**REQUIRED WORK:** Would you return the lines between the one holding "Quiz Night at" and the one holding "highest, most intimate", inclusive, and only those, exactly as they stand in the listing below?

**DATA FOR REVIEW:**
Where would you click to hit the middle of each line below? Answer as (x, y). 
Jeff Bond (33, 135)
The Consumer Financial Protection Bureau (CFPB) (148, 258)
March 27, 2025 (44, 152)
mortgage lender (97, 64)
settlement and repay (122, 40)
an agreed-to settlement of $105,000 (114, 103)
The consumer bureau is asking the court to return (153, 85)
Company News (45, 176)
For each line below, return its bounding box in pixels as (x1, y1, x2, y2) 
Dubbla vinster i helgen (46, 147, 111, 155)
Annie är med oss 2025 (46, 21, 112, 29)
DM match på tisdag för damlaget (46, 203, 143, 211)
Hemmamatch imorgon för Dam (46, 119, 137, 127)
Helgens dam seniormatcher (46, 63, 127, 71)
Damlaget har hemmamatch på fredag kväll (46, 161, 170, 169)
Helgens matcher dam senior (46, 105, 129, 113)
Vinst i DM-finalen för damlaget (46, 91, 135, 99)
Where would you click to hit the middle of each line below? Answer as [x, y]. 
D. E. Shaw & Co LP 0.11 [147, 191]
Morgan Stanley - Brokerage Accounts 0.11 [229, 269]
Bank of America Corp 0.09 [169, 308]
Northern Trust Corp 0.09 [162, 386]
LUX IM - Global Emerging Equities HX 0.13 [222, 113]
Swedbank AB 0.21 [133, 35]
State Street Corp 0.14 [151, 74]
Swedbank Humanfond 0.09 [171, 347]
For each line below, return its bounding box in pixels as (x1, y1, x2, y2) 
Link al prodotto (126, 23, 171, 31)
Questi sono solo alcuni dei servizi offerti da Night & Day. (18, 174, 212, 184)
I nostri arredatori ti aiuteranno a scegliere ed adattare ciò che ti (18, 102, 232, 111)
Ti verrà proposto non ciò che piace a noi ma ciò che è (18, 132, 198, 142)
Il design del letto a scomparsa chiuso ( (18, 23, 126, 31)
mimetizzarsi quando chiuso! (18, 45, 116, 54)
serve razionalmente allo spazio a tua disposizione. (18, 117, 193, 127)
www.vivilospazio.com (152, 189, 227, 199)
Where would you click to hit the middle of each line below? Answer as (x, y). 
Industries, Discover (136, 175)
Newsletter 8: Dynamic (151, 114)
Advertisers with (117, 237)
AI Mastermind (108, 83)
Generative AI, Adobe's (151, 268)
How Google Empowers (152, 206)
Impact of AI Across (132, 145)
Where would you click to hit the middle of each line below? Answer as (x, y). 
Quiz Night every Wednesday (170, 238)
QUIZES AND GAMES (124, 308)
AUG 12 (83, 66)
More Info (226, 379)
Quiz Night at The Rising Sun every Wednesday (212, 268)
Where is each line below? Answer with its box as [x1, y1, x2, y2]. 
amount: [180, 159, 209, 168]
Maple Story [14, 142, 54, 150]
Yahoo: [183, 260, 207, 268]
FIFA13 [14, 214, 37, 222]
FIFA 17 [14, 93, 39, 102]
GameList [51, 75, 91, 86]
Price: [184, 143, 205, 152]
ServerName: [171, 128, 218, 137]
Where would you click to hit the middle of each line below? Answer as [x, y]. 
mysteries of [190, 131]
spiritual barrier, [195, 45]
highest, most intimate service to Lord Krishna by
--
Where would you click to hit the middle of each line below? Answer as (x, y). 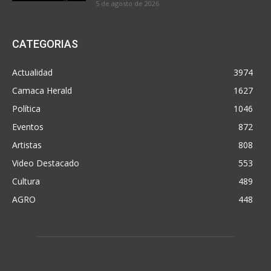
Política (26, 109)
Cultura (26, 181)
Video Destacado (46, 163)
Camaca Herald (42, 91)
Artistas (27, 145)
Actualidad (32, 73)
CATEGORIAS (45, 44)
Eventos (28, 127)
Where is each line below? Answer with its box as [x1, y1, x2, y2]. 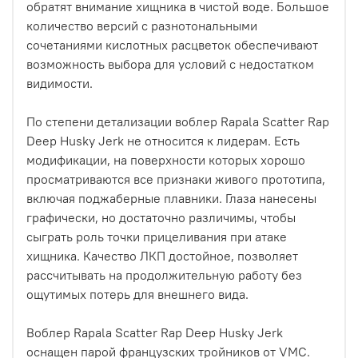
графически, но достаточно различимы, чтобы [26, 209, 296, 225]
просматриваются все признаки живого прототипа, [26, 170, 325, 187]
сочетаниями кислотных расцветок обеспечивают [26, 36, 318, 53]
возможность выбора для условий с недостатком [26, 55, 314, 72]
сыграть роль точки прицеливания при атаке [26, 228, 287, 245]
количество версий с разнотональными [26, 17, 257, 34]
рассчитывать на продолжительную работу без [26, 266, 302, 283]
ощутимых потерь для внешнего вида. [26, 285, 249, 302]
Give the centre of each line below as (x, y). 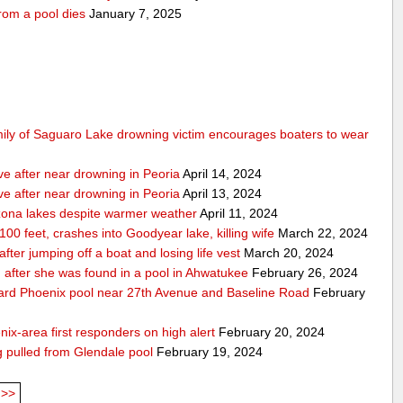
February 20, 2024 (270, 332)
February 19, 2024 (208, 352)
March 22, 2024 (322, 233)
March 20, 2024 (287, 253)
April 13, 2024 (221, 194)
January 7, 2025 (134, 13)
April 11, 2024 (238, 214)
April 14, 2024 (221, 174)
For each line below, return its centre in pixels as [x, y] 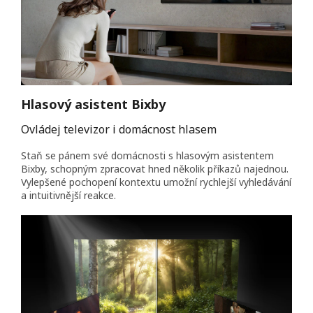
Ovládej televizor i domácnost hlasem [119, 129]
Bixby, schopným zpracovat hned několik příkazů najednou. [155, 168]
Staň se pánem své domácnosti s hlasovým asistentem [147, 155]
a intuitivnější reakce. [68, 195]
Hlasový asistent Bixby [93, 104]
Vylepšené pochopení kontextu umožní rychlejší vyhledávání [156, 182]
* * *
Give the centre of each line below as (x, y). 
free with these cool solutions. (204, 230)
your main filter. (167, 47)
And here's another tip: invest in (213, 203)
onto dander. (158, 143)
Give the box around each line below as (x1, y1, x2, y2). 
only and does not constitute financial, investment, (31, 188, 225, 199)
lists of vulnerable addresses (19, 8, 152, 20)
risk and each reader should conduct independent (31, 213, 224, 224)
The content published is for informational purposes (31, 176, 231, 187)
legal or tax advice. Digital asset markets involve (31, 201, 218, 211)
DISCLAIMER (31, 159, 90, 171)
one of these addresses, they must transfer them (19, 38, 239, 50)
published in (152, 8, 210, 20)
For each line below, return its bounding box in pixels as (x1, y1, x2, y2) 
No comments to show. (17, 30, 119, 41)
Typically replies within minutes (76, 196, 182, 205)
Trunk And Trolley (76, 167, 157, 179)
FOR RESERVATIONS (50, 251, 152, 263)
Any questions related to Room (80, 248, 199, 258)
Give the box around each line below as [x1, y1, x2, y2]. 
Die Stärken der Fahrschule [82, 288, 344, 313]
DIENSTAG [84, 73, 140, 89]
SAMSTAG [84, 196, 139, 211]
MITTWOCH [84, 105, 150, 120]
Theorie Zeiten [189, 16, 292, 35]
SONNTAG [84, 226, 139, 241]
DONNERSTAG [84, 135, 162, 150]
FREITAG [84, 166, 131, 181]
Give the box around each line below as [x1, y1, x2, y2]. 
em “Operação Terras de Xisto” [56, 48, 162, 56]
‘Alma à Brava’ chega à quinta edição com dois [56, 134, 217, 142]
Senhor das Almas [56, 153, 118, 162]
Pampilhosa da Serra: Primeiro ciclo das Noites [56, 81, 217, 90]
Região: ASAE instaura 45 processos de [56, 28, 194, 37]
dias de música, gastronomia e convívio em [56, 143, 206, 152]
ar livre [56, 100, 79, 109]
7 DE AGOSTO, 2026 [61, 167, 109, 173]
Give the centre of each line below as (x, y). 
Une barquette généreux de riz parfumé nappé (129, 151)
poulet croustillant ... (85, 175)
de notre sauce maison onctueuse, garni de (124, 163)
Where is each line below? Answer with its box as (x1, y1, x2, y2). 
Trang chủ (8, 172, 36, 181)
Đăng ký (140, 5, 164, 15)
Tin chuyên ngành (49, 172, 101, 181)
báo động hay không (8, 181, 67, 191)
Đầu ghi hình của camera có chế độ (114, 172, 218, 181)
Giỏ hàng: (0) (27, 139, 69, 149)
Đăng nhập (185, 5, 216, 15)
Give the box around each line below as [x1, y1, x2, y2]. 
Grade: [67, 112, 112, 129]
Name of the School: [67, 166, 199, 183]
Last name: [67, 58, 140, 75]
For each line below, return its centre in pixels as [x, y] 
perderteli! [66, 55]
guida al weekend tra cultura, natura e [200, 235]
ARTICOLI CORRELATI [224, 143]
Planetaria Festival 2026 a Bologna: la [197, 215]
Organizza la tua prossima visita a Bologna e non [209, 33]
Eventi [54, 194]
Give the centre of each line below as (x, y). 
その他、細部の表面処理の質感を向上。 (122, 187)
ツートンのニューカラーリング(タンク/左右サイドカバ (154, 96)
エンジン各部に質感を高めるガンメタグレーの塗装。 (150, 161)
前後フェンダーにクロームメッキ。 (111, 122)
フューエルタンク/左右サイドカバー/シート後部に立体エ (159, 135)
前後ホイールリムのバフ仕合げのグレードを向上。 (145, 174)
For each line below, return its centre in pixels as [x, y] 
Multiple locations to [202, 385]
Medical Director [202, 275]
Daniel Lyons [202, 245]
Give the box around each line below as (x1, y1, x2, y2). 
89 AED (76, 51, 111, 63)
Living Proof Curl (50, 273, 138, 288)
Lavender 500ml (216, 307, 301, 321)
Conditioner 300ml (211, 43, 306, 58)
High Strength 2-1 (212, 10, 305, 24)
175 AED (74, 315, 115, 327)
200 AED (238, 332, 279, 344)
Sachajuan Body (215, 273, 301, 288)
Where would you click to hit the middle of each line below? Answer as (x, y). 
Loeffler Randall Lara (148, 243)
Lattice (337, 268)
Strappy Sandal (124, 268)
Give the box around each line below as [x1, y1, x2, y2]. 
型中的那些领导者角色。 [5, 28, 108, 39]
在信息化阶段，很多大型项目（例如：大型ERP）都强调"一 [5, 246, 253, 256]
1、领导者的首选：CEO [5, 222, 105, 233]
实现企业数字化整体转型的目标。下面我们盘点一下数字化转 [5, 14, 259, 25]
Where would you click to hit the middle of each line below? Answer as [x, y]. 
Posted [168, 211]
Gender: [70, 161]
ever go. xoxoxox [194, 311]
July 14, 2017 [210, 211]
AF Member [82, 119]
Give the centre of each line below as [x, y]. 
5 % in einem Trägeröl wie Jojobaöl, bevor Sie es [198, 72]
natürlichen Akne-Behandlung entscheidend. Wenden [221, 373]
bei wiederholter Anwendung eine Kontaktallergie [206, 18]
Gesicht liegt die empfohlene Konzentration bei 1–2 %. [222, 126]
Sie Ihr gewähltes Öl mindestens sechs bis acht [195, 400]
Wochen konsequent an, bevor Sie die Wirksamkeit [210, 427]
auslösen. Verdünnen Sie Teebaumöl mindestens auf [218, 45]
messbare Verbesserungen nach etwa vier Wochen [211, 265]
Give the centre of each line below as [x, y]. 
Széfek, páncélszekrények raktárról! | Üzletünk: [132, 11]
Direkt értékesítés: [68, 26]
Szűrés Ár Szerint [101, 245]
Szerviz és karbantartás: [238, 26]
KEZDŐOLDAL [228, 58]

**SOLUTION:**
Quiz Night at The Rising Sun every Wednesday (212, 268)
Where is each line below? Answer with its box as [x1, y1, x2, y2]. 
amount: [180, 159, 209, 168]
Maple Story [14, 142, 54, 150]
Yahoo: [183, 260, 207, 268]
FIFA13 [14, 214, 37, 222]
FIFA 17 [14, 93, 39, 102]
GameList [51, 75, 91, 86]
Price: [184, 143, 205, 152]
ServerName: [171, 128, 218, 137]
Where would you click to hit the middle of each line below? Answer as [x, y]. 
mysteries of [190, 131]
spiritual barrier, [195, 45]
highest, most intimate service to Lord Krishna by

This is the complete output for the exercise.